Models are simplified representations or emulators of reality. They are typically based on empirical data collected conducting experiments. There exist numerous techniques for establishing models based on data. An example of a linear model, built based on 2-dimensional data is illustrated below.

The model in this simple case is a straight line. It may be used, for example, to compute the value of one variable when the other is given. This is particularly useful for values which fall in between the original data used to build the model.

A more interesting case is illustrated below. Here too the data lie on a straight line. However, there is a void between the two groups of data points. This poses a problem. In cases such as this one a single model is built, passing through both groups of points. In other words, a most dangerous assumption is made: that of continuity. This is a very common mistake. The mere fact that all the points in question lie on a straight line does not guarantee that in the void between the two groups the line still constitutes a valid model.

The mistake proves often fatal, and more so when the domain one wishes the model to embrace is more articulated. In the above case, there should be two local models, not one.
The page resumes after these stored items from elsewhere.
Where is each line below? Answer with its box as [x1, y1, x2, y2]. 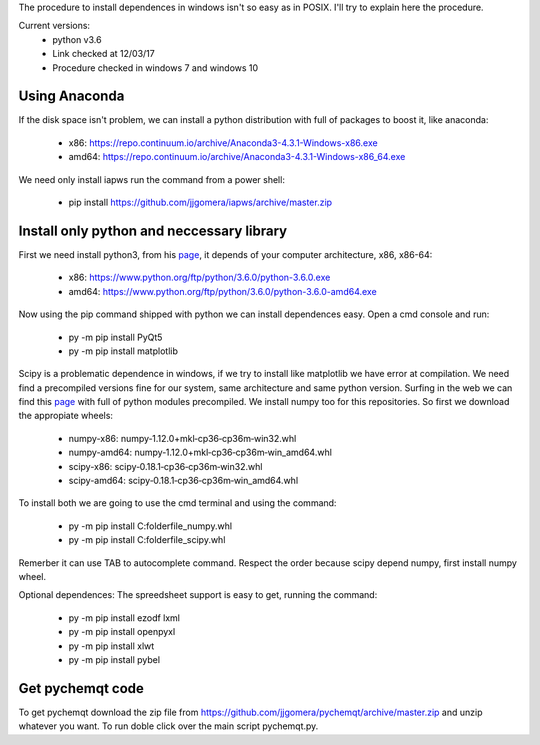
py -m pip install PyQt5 [68, 331, 163, 343]
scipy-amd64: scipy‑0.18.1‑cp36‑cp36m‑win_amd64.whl [68, 475, 299, 487]
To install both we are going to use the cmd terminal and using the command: [18, 497, 337, 509]
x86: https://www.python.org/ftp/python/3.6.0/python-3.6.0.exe [68, 271, 331, 284]
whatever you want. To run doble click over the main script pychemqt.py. [18, 720, 319, 732]
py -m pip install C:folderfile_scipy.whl [68, 534, 226, 546]
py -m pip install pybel [68, 653, 160, 665]
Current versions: [18, 20, 90, 32]
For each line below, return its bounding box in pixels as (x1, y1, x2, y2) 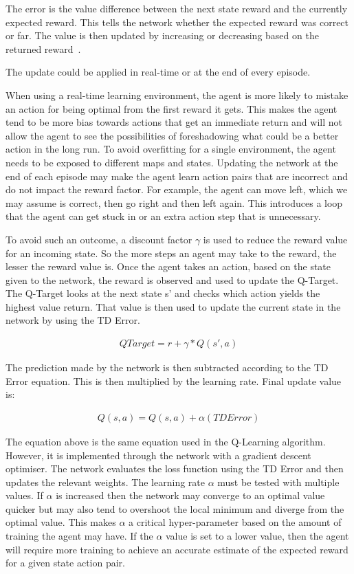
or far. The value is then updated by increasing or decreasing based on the (5, 28, 319, 43)
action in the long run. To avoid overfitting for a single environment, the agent (5, 142, 336, 156)
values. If (5, 488, 43, 503)
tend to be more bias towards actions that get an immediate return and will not (5, 115, 342, 129)
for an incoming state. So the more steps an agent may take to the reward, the (5, 245, 337, 260)
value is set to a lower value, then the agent (166, 529, 349, 543)
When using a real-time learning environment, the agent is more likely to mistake (5, 87, 349, 102)
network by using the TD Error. (5, 313, 140, 327)
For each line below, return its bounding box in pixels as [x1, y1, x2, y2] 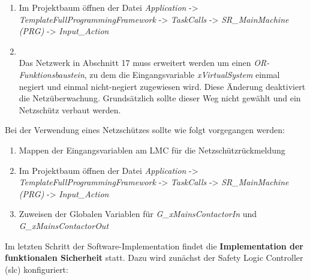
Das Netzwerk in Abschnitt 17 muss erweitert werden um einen [19, 56, 251, 69]
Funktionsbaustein [19, 68, 85, 80]
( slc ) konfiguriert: [5, 263, 68, 275]
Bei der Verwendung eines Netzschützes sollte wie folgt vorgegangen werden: [5, 124, 285, 136]
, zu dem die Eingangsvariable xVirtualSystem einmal [84, 68, 280, 80]
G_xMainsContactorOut [19, 219, 109, 231]
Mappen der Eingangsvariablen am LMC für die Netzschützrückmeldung [19, 143, 285, 156]
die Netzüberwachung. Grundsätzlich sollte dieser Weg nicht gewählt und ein [19, 92, 301, 104]
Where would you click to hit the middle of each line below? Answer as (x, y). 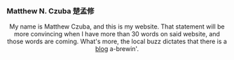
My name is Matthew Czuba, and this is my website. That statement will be (117, 27)
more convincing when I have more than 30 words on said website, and (117, 34)
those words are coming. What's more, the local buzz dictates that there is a (117, 42)
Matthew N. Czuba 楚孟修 (50, 10)
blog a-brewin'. (117, 49)
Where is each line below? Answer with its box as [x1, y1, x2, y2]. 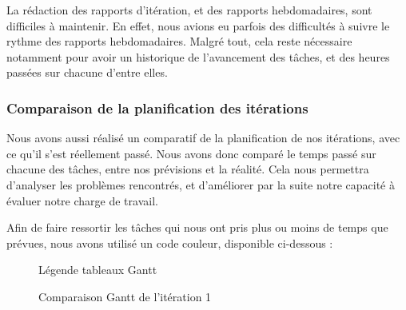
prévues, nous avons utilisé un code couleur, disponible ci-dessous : [6, 234, 333, 251]
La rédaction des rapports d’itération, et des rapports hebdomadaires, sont [6, 2, 372, 18]
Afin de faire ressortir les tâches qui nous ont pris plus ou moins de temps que [6, 219, 388, 236]
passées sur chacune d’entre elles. [6, 64, 168, 81]
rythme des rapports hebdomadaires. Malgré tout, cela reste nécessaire [6, 33, 352, 50]
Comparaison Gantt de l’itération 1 [38, 288, 212, 304]
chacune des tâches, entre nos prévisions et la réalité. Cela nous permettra [6, 161, 369, 177]
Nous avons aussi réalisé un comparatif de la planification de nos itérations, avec [6, 129, 400, 146]

Models should be used with caution and ONLY in the domains where they have been validated. Extending the usage of a model beyond such a domain has consequences which grow with the model’s complexity. Moreover, when a model’s applicability is stretched, very seldom the effects are actually measured. The equations might still work but that does not guarantee that the model isn’t violating some basic laws or rules.

The bottom line:

Models should be used only in the domain where they have been validated.
More complex models require more assumptions and therefore induce more uncertainty into the original problem than simpler models.
The more complex a domain (in topological sense) that a model has to embrace, the easier it is to violate some basic laws with it. And it is more difficult to spot them.
The most frequent and deadly malpractice when models are involved is the assumption of continuity. Nature is not “smooth and differentiable”.
The risk deriving from the fact that a surrogate of reality is used is rarely measured. So, if one is using a model to “model risk”, the fact that a particular model is used adds another layer of risk: model-induced risk. Handle with care!

One more rule: the most important things in a model are those it doesn’t contain.